WHAT YOU HAVE TO DO. Copy nothing from the entries below except the lines from the one containing "Where is each" through the one containing "Contract Net Protocol", and copy those exactly.

RECORDS SHOWN.
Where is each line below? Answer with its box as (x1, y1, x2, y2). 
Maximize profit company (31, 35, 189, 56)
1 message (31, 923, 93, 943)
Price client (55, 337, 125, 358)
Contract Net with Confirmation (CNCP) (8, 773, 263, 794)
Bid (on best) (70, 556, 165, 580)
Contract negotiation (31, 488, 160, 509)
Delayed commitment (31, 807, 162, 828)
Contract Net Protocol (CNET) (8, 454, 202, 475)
==
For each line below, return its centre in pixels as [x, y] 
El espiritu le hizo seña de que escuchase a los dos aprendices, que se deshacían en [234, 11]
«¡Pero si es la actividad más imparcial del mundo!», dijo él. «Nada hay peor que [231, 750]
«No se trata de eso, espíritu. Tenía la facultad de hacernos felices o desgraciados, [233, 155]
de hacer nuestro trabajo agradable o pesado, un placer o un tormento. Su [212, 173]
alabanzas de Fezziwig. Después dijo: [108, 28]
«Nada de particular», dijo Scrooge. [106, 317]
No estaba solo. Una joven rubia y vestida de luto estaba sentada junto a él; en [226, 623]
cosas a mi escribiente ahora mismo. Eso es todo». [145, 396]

EXERCISE SOLUTION.
Where is each line below? Answer with its box as (x1, y1, x2, y2). 
Maximize profit company (31, 35, 189, 56)
1 message (31, 923, 93, 943)
Price client (55, 337, 125, 358)
Contract Net with Confirmation (CNCP) (8, 773, 263, 794)
Bid (on best) (70, 556, 165, 580)
Contract negotiation (31, 488, 160, 509)
Delayed commitment (31, 807, 162, 828)
Contract Net Protocol (CNET) (8, 454, 202, 475)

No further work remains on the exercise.